#### DIRECTIONS:
Could you copy every entry exactly, dropping the pictures?
===== RECORDS SHOWN
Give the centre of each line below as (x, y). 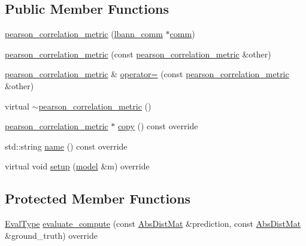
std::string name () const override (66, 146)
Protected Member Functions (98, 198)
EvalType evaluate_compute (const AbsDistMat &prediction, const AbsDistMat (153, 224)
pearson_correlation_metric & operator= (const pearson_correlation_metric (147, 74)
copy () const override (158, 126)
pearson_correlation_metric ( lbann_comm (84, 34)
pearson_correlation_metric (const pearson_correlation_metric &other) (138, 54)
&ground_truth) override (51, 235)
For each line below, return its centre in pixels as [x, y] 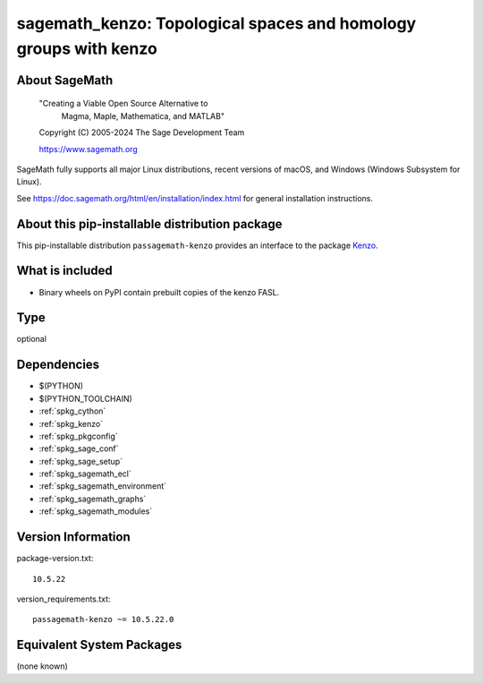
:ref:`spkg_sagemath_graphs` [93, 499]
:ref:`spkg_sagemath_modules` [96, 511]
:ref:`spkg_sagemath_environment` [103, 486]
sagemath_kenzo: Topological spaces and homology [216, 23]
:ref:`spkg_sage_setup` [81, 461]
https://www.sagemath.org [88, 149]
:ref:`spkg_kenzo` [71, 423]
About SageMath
==========
#### SOLUTION:
Give the centre of each line below as (x, y). 
std::string name () const override (66, 146)
Protected Member Functions (98, 198)
EvalType evaluate_compute (const AbsDistMat &prediction, const AbsDistMat (153, 224)
pearson_correlation_metric & operator= (const pearson_correlation_metric (147, 74)
copy () const override (158, 126)
pearson_correlation_metric ( lbann_comm (84, 34)
pearson_correlation_metric (const pearson_correlation_metric &other) (138, 54)
&ground_truth) override (51, 235)
For each line below, return its centre in pixels as [x, y] 
:ref:`spkg_sagemath_graphs` [93, 499]
:ref:`spkg_sagemath_modules` [96, 511]
:ref:`spkg_sagemath_environment` [103, 486]
sagemath_kenzo: Topological spaces and homology [216, 23]
:ref:`spkg_sage_setup` [81, 461]
https://www.sagemath.org [88, 149]
:ref:`spkg_kenzo` [71, 423]
About SageMath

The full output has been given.